- Education: Hope College (BS) Princeton University (MS, PhD)
- Awards: Member of the National Academy Engineering (2021)
- Scientific career
- Fields: Hydrology
- Workplaces: USGS University of Kansas
- Thesis: An investigation of hydraulic conductivity estimation in a ground-water flow study of Northern Long Valley, New Jersey

= Mary C. Hill =

American hydrologist

Mary Catherine Hill is an American hydrologist, a member of the National Academy of Engineering, the winner of the Walter L. Huber Civil Engineering Research Prize and of the Dooge Medal of the International Association of Hydrological Sciences, a Darcy Lecturer for the National Ground Water Association, and Fellow of the American Geophysical Union and the Geological Society of America.

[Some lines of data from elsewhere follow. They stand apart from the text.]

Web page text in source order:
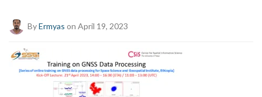
ByErmyas on April 19, 2023
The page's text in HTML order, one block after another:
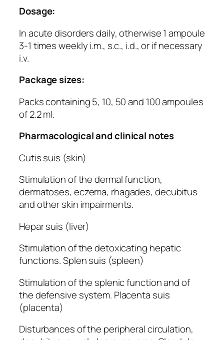
Dosage:
In acute disorders daily, otherwise 1 ampoule
3-1 times weekly i.m., s.c., i.d., or if necessary
i.v.
Package sizes:
Packs containing 5, 10, 50 and 100 ampoules
of 2.2 ml.
Pharmacological and clinical notes
Cutis suis (skin)
Stimulation of the dermal function,
dermatoses, eczema, rhagades, decubitus
and other skin impairments.
Hepar suis (liver)
Stimulation of the detoxicating hepatic
functions. Splen suis (spleen)
Stimulation of the splenic function and of
the defensive system. Placenta suis
(placenta)
Disturbances of the peripheral circulation,
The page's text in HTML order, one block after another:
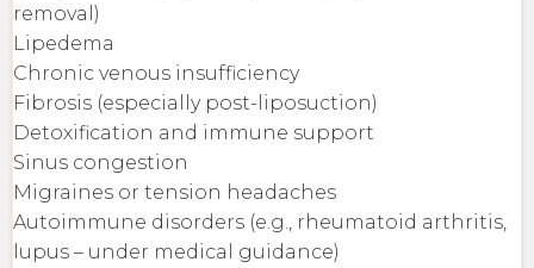
removal)
Lipedema
Chronic venous insufficiency
Fibrosis (especially post-liposuction)
Detoxification and immune support
Sinus congestion
Migraines or tension headaches
Autoimmune disorders (e.g., rheumatoid arthritis,
lupus – under medical guidance)
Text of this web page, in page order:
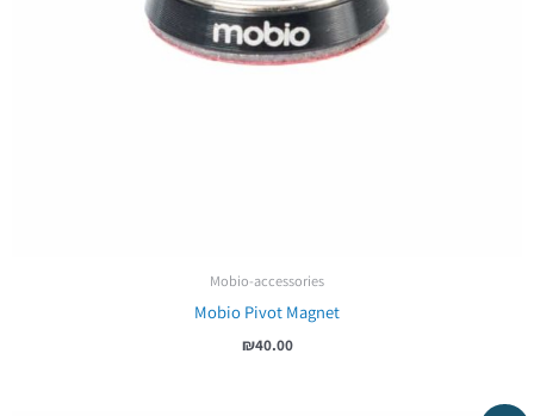
Mobio-accessories
Mobio Pivot Magnet
₪40.00
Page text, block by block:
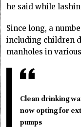
he said while
Since long, a
including children
manholes in
Clean drinking
now opting for
pumps
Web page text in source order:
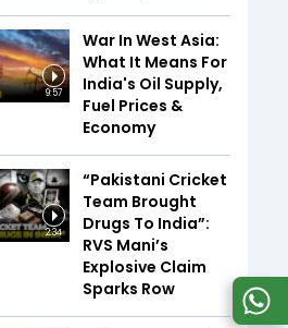
9:57
War In West Asia:
What It Means For
India's Oil Supply,
Fuel Prices &
Economy
2:34
“Pakistani Cricket
Team Brought
Drugs To India”:
RVS Mani’s
Explosive Claim
Sparks Row
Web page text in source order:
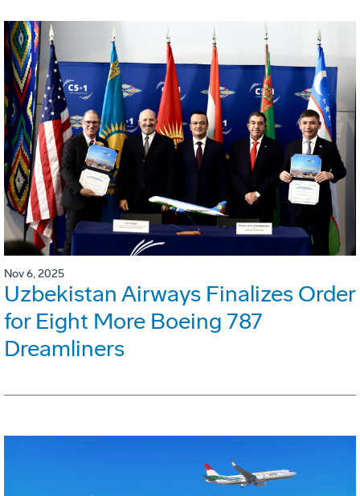
Nov 6, 2025
Uzbekistan Airways Finalizes Order
for Eight More Boeing 787
Dreamliners
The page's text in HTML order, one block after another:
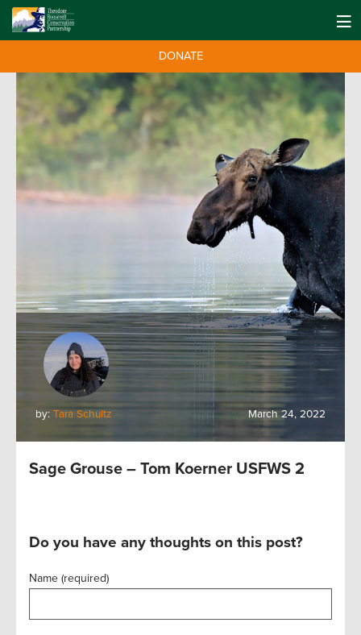
DONATE
by: Tara Schultz March 24, 2022
Sage Grouse – Tom Koerner USFWS 2
Do you have any thoughts on this post?
Name (required)
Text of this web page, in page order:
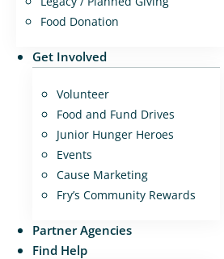
Food Donation
Get Involved
Volunteer
Food and Fund Drives
Junior Hunger Heroes
Events
Cause Marketing
Fry’s Community Rewards
Partner Agencies
Find Help
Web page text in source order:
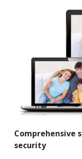
Comprehensive
security
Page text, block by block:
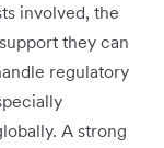
involved, the
they can
regulatory
A strong
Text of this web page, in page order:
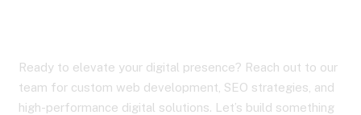
Ready to elevate your digital presence? Reach out to our
team for custom web development, SEO strategies, and
high-performance digital solutions. Let’s build something

After working for 33 years at the United States Geological Survey, she became a professor of geology at the University of Kansas.

==Education and career==
Hill received her B.S. in Business Administration and Geology from Hope College, and received her masters and doctorate in civil engineering under the direction of George F. Pinder, specializing in water resources, at Princeton University in 1985. Her dissertation was An investigation of hydraulic conductivity estimation in a ground-water flow study of Northern Long Valley, New Jersey.

She worked for 33 years at the United States Geological Survey (USGS) before joining the geology department at the University of Kansas as a professor in 2014. She is PI on a $2.5M NSF INFEWS (Innovations at the Food, Energy, Water Nexus) program grant from 2019 to 2024.

==Contributions==
Much of Hill's research at the USGS concerned groundwater modeling, simulation of groundwater, and evaluation of the accuracy of groundwater simulations. At the USGS, she was one of the main developers of the MODFLOW groundwater flow simulation code. More recently, she has also studied modeling and simulation of rainwater runoff.

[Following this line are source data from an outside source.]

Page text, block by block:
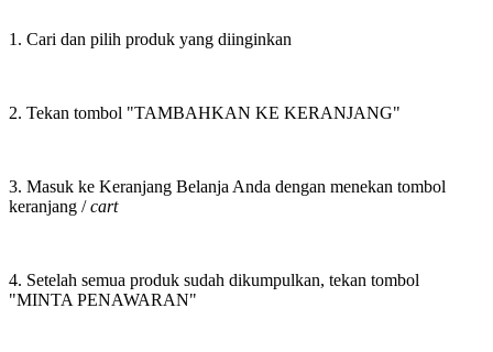
1. Cari dan pilih produk yang diinginkan
2. Tekan tombol "TAMBAHKAN KE KERANJANG"
3. Masuk ke Keranjang Belanja Anda dengan menekan tombol
keranjang /cart
4. Setelah semua produk sudah dikumpulkan, tekan tombol
"MINTA PENAWARAN"
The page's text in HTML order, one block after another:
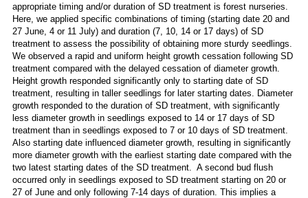
appropriate timing and/or duration of SD treatment is forest nurseries.
Here, we applied specific combinations of timing (starting date 20 and
27 June, 4 or 11 July) and duration (7, 10, 14 or 17 days) of SD
treatment to assess the possibility of obtaining more sturdy seedlings.
We observed a rapid and uniform height growth cessation following SD
treatment compared with the delayed cessation of diameter growth.
Height growth responded significantly only to starting date of SD
treatment, resulting in taller seedlings for later starting dates. Diameter
growth responded to the duration of SD treatment, with significantly
less diameter growth in seedlings exposed to 14 or 17 days of SD
treatment than in seedlings exposed to 7 or 10 days of SD treatment.
Also starting date influenced diameter growth, resulting in significantly
more diameter growth with the earliest starting date compared with the
two latest starting dates of the SD treatment. A second bud flush
occurred only in seedlings exposed to SD treatment starting on 20 or
27 of June and only following 7-14 days of duration. This implies a
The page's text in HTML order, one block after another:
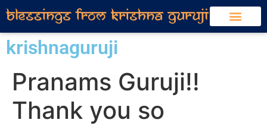
krishnaguruji
Pranams Guruji!!
Thank you so
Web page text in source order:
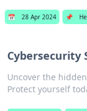
📅 28 Apr 2024 📌
Cybersecurity
Uncover the
Protect yourself
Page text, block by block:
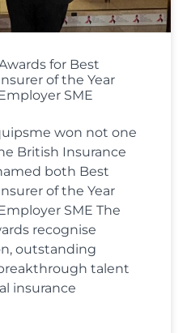
for Best
of the Year
SME
won not one
British Insurance
both Best
of the Year
SME The
recognise
outstanding
talent
insurance

At the University of Kansas, she established the Mary C. Hill Research Fund for Women in the Sciences to help support female junior faculty in science, technology, engineering, and mathematics.

With Claire R. Tiedeman, Hill is the author of the book Effective Groundwater Model Calibration: With Analysis of Data, Sensitivities, Predictions, and Uncertainty (John Wiley & Sons, 2007).

==Recognition==
Hill won the Walter L. Huber Civil Engineering Research Prize in 2000, and was Darcy Lecturer for the National Ground Water Association in 2001. In 2005, the National Ground Water Association awarded her the M. King Hubbert Award. In 2015, the International Association of Hydrological Sciences awarded her the Dooge Medal.

Hill is past president of the International Commission for Ground Water ICGW. She has been a Fellow of the Geological Society of America since 2003, and was also elected as a Fellow of the American Geophysical Union "for development of innovative methods for parameter estimation and sensitivity analysis in hydrologic modeling".

In 2021, Hill was elected as a member of the National Academy of Engineering "for contributions to development and application of methods for parameter estimation and sensitivity analysis in hydrologic models".